Figure 3: “Scores” of each individual object (birds) computed as linear combinations of the original variables

Notice that PC1 is negatively correlated with the most, Therefore when PC1 increases, features values decrease. The opposite occurs for PCA2 and PC3, where there is a mix of positive and negative correlations. An observation is about the correlations among PCs, all of them are 0. It is because principal components are not correlated.

A nice visualization to observe the features behaivor for each PC is the biplot. NOTE: I would like to appreciate Makis for share this explanation and share the code to a better understanding how to do this visualization.

df_pcFeatures = pd.DataFrame()
df_pcFeatures['FEATURES'] = features
df_pcFeatures['PC1'] = list(pca.components_[0])
df_pcFeatures['PC2'] = list(pca.components_[1])
df_pcFeatures

scalex = 1.0/(df_pcSamples['PC1'].max() - df_pcSamples['PC1'].min())
scaley = 1.0/(df_pcSamples['PC2'].max() - df_pcSamples['PC2'].min())

plt.figure(figsize=(10, 7))
for i in range(len(df_pcFeatures)):
    plt.annotate(df_pcFeatures.iloc[i, 0],
                 (df_pcFeatures.iloc[i, 1]*1.12,
                  df_pcFeatures.iloc[i, 2]*1.12), size=13)

for i in range(len(df_pcFeatures)):
    plt.arrow(0, 0,  df_pcFeatures.iloc[i, 1],
              df_pcFeatures.iloc[i, 2],
              width=0.003,
              head_width=0.02)

sns.scatterplot(x=df_pcSamples['PC1']*scalex,
                y=df_pcSamples['PC2']*scaley,
                hue='SAMPLE', data=df_pcSamples,
                s=43, palette='seismic_r')

plt.axvline(0, color='gray', linestyle='dashed', linewidth=1)
plt.axhline(0, color='gray', linestyle='dashed', linewidth=1)
plt.title('Biplot for  2 main components')
plt.xlabel('PCA1 = ' + str(ratio_pca1) + '%')
plt.ylabel('PCA2 = ' + str(ratio_pca2) + '%')
plt.xticks(np.arange(-1, 1.1, 0.2))
plt.yticks(np.arange(-0.6, 0.7, 0.2))
plt.tight_layout()
plt.savefig(
    '/home/rafatieppo/Dropbox/profissional/site_my/content/post/pics/20200321_biplot.png')
plt.show()

Figure 4: Biplot for two main components. (0 no survive, 1 survive)

As we observed in correlations plot, the features weight, wskull and length are negative correlated with PC1 and PC2, and lbh is positive correlated with PC1 and PC2. Besides, It is possible to note more survivals (blue) in the top half of the plot than towards the bottom.

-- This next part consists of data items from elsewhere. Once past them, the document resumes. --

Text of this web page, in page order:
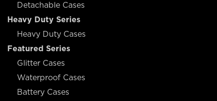
Detachable Cases
Heavy Duty Series
Heavy Duty Cases
Featured Series
Glitter Cases
Waterproof Cases
Battery Cases
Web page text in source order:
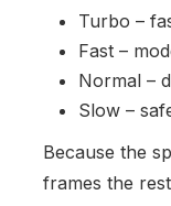
Turbo –
Fast –
Normal –
Slow –
Because the
frames the
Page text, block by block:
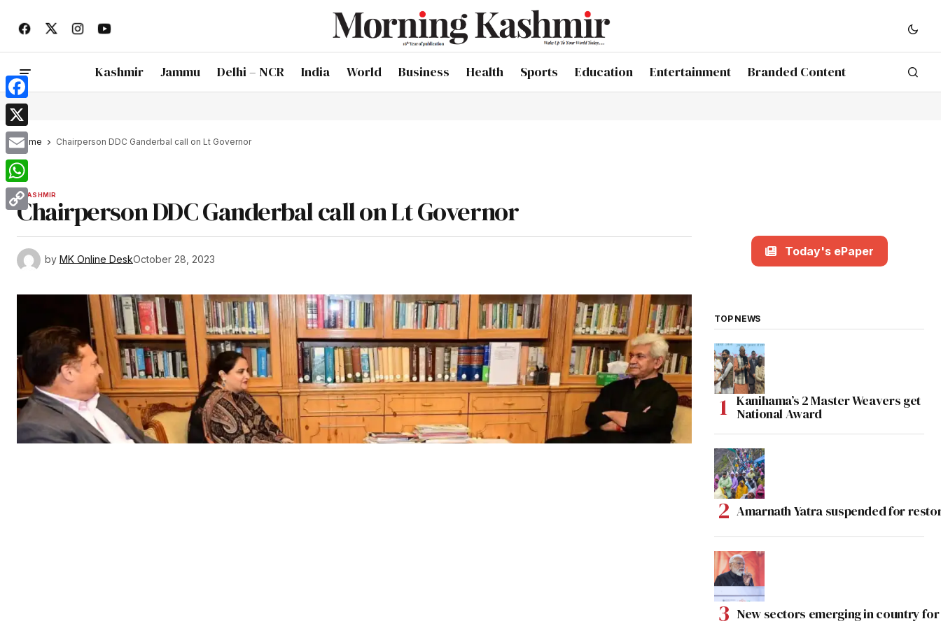
Kashmir Jammu Delhi – NCR India World Business Health Sports Education Entertainment Branded Content
Home Chairperson DDC Ganderbal call on Lt Governor
KASHMIR
Chairperson DDC Ganderbal call on Lt Governor
by MK Online DeskOctober 28, 2023
Today's ePaper
TOP NEWS
Kanihama’s 2 Master Weavers get
National Award
Amarnath Yatra suspended for
New sectors emerging in country
Facebook
X
Email
WhatsApp
Copy
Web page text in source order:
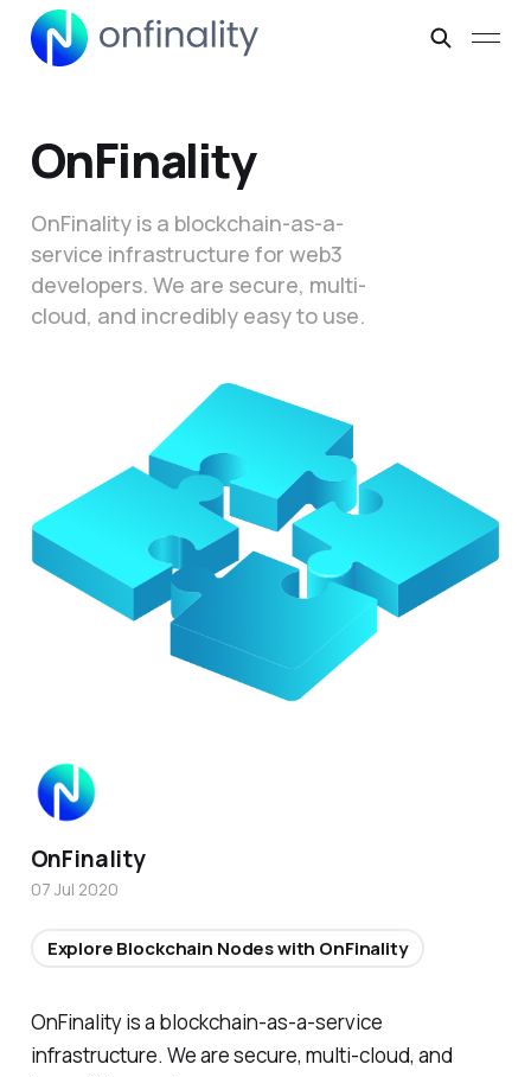
OnFinality
OnFinality is a blockchain-as-a-
service infrastructure for web3
developers. We are secure, multi-
cloud, and incredibly easy to use.
OnFinality is a blockchain-as-a-service
infrastructure. We are secure, multi-cloud, and
OnFinality
07 Jul 2020
Explore Blockchain Nodes with OnFinality
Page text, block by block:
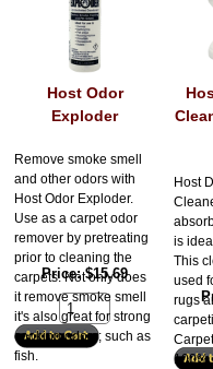
Host Odor
Exploder
Remove smoke smell
and other odors with
Host Odor Exploder.
Use as a carpet odor
remover by pretreating
prior to cleaning the
carpets. Not only does
it remove smoke smell
it's also great for strong
cooking odors; such as
fish.
Price $15.69
Host
is
This
used
rugs
100%
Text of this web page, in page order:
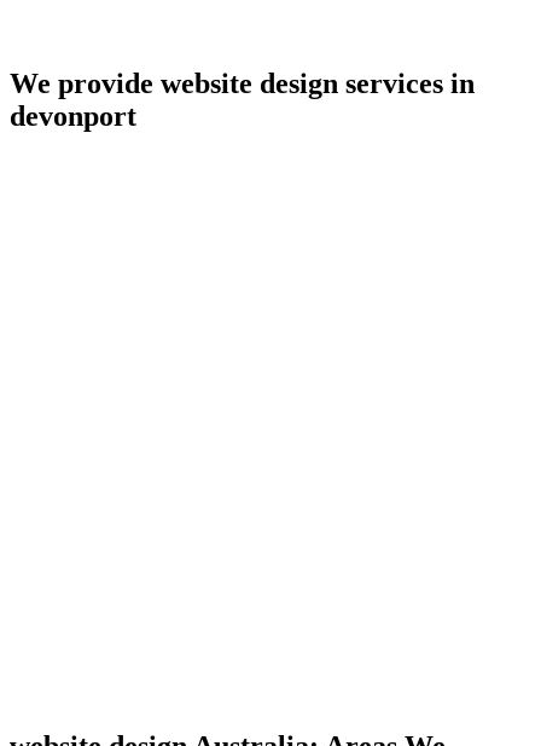
We provide website design services in
devonport
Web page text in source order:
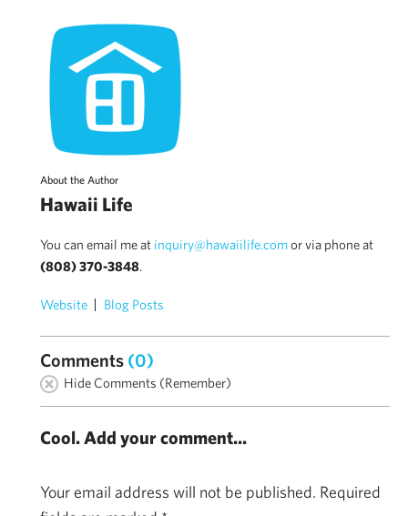
About the Author
Hawaii Life
You can email me at inquiry@hawaiilife.comor via phone at
(808) 370-3848.
Website Blog Posts
Comments (0)
Hide Comments (Remember)
Cool. Add your comment...
Your email address will not be published. Required
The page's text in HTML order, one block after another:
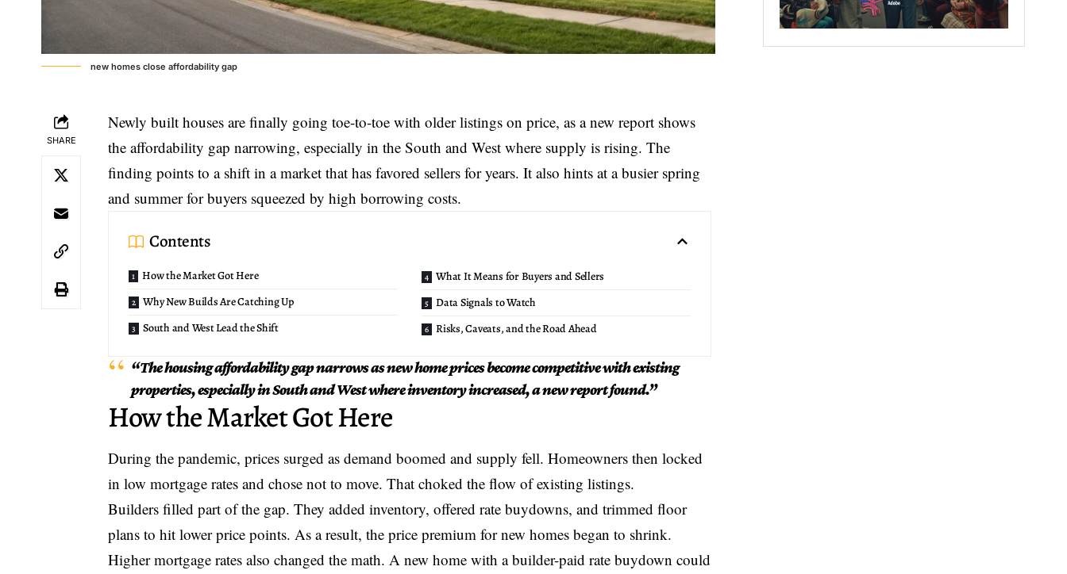
new homes close affordability gap
SHARE
Newly built houses are finally going toe-to-toe with older listings on price, as a new report shows
the affordability gap narrowing, especially in the South and West where supply is rising. The
finding points to a shift in a market that has favored sellers for years. It also hints at a busier spring
and summer for buyers squeezed by high borrowing costs.
Contents
How the Market Got Here
Why New Builds Are Catching Up
South and West Lead the Shift
What It Means for Buyers and Sellers
Data Signals to Watch
Risks, Caveats, and the Road Ahead
“The housing affordability gap narrows as new home prices become competitive with existing
properties, especially in South and West where inventory increased, a new report found.”
How the Market Got Here
During the pandemic, prices surged as demand boomed and supply fell. Homeowners then locked
in low mortgage rates and chose not to move. That choked the flow of existing listings.
Builders filled part of the gap. They added inventory, offered rate buydowns, and trimmed floor
plans to hit lower price points. As a result, the price premium for new homes began to shrink.
Higher mortgage rates also changed the math. A new home with a builder-paid rate buydown could
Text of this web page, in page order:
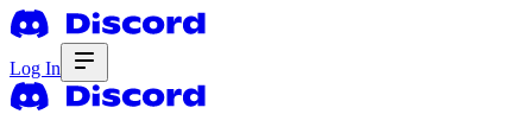
Log In
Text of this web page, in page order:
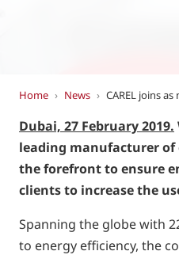
Home › News › CAREL joins
Dubai, 27 February 2019.
leading manufacturer
the forefront to ensure
clients to increase the
Spanning the globe with
to energy efficiency, the
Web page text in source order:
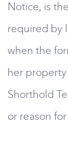
Notice, is
required by
when the
her
Shorthold
or reason
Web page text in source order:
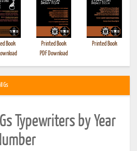
Book
Printed Book
PDF Download
Printed Book
Gs
Typewriters by Year
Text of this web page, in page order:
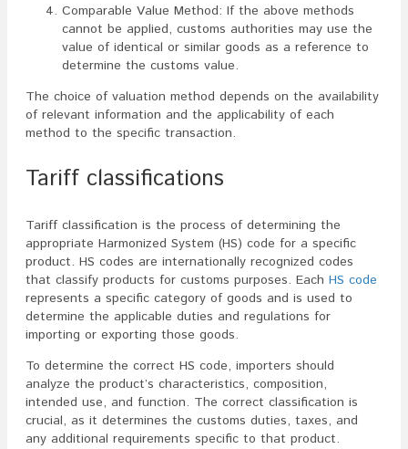
Comparable Value Method: If the above methods
cannot be applied, customs authorities may use the
value of identical or similar goods as a reference to
determine the customs value.
The choice of valuation method depends on the availability
of relevant information and the applicability of each
method to the specific transaction.
Tariff classifications
Tariff classification is the process of determining the
appropriate Harmonized System (HS) code for a specific
product. HS codes are internationally recognized codes
that classify products for customs purposes. Each HS code
represents a specific category of goods and is used to
determine the applicable duties and regulations for
importing or exporting those goods.
To determine the correct HS code, importers should
analyze the product’s characteristics, composition,
intended use, and function. The correct classification is
crucial, as it determines the customs duties, taxes, and
any additional requirements specific to that product.
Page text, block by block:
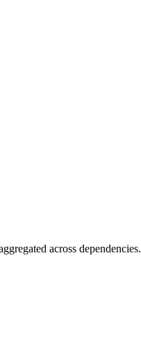
across dependencies.
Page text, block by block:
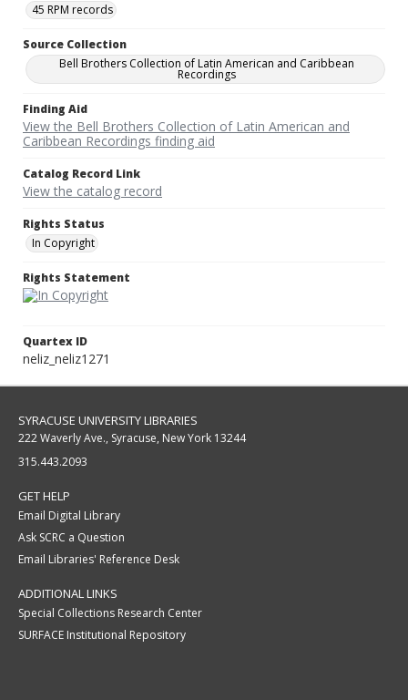
45 RPM records
Source Collection
Bell Brothers Collection of Latin American and Caribbean
Recordings
Finding Aid
View the Bell Brothers Collection of Latin American and
Caribbean Recordings finding aid
Catalog Record Link
View the catalog record
Rights Status
In Copyright
Rights Statement
Quartex ID
neliz_neliz1271
SYRACUSE UNIVERSITY LIBRARIES
222 Waverly Ave., Syracuse, New York 13244
315.443.2093
GET HELP
Email Digital Library
Ask SCRC a Question
Email Libraries' Reference Desk
ADDITIONAL LINKS
Special Collections Research Center
SURFACE Institutional Repository

Maybe its is an effect of morphology on survival. Thus PC2 is kind off “splitting” the samples (survival and not survivel), and the features, wskull, length,ltibio and lbh has more participation in PC2 than all other features (check correlations). It means that we may reduced the numbers of features from 9 to 4 to further studies and try understand what is happening. Just like a guess, MAYBE survivor tends to be lighter and shorter.

Best regards